▶ **What is required**:
Where the data below has the string "draw", return the whole line.

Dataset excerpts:
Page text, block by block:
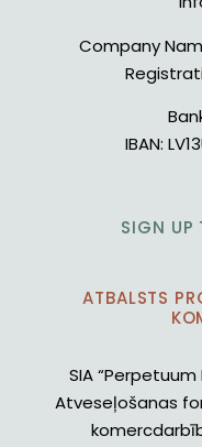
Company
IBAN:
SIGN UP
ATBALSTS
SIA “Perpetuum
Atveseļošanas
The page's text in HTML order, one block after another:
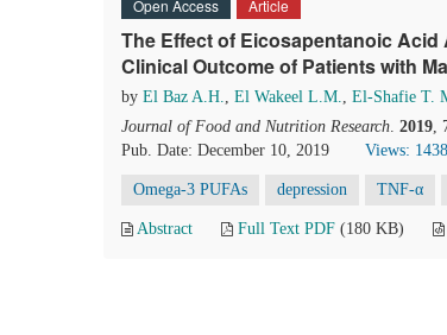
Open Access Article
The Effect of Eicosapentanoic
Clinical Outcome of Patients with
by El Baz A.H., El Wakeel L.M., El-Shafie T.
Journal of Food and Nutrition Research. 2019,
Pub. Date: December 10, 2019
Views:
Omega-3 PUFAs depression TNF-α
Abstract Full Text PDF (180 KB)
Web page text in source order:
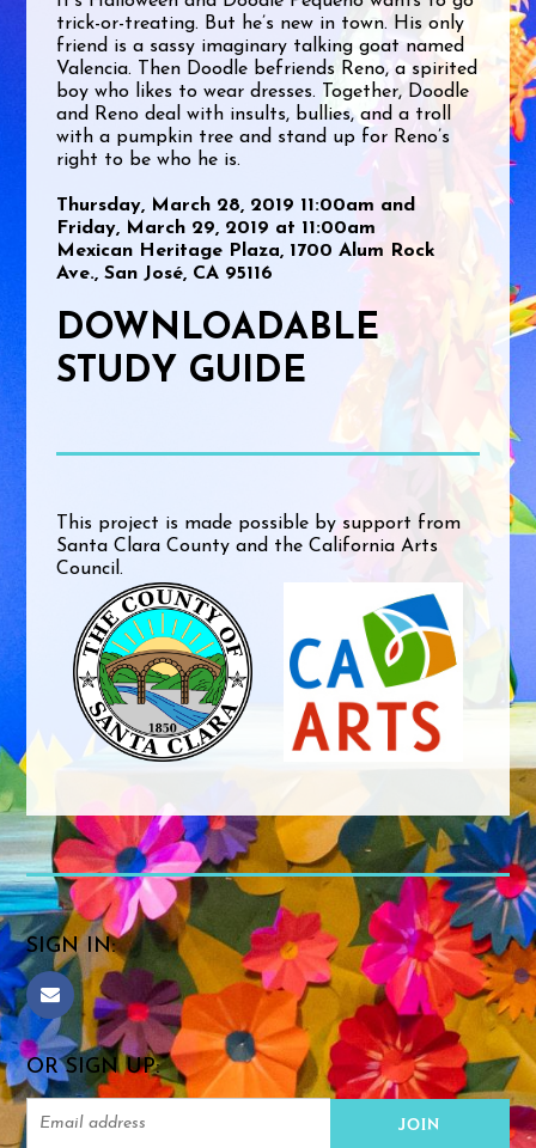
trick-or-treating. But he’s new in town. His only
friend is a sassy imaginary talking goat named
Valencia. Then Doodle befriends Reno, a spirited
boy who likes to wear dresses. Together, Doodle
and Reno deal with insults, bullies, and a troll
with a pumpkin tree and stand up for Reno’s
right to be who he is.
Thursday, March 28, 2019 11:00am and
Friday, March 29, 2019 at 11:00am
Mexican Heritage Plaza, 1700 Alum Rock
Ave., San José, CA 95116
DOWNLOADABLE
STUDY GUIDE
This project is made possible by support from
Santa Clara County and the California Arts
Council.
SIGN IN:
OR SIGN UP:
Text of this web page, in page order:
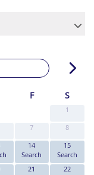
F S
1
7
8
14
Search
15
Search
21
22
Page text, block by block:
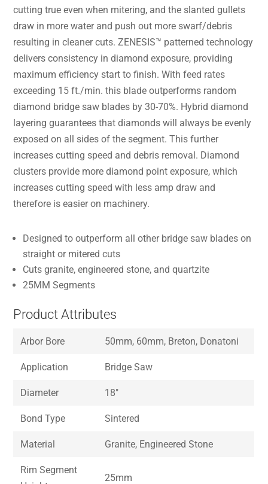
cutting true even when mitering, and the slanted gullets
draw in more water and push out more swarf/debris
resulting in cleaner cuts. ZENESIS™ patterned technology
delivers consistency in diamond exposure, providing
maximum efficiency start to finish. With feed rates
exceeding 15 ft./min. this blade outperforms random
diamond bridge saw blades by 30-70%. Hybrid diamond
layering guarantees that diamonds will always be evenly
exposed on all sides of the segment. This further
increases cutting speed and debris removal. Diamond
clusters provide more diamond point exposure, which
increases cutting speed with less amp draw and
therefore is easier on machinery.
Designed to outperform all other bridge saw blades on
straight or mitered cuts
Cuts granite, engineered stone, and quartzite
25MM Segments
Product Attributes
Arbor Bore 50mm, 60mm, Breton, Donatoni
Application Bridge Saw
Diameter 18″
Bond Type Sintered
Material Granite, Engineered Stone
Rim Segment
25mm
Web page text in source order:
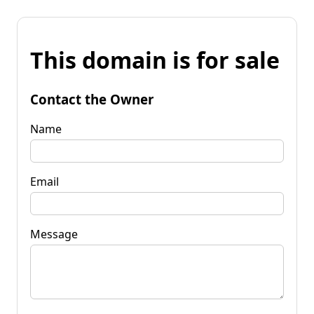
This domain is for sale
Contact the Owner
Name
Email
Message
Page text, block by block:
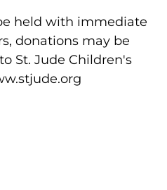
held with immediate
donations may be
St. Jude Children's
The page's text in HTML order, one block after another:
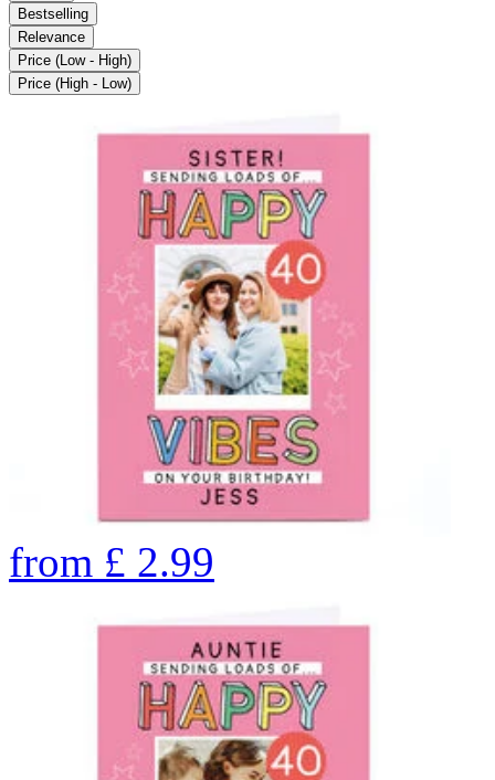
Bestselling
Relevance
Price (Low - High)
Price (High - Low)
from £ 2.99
...
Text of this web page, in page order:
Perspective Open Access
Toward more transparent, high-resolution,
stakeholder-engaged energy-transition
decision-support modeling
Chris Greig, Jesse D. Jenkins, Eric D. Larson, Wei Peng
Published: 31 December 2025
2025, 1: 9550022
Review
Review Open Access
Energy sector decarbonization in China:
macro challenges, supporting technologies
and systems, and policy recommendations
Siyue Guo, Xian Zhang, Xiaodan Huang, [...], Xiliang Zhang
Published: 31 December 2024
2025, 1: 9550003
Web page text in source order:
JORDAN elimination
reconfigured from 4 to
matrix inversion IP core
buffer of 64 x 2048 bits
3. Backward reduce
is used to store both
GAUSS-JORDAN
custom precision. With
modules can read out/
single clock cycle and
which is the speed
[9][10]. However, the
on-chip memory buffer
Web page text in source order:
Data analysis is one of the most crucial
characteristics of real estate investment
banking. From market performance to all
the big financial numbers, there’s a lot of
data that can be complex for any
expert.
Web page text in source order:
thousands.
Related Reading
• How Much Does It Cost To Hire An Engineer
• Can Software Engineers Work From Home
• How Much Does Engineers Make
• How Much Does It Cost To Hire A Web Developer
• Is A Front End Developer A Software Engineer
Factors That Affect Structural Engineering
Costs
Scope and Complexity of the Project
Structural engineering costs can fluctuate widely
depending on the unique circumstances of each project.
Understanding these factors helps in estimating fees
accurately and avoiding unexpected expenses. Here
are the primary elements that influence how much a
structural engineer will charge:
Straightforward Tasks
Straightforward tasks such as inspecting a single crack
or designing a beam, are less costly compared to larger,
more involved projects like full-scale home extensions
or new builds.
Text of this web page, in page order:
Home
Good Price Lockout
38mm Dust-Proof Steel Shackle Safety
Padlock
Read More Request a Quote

▶ **Exercise answer**:
draw in more water and push out more swarf/debris
increases cutting speed with less amp draw and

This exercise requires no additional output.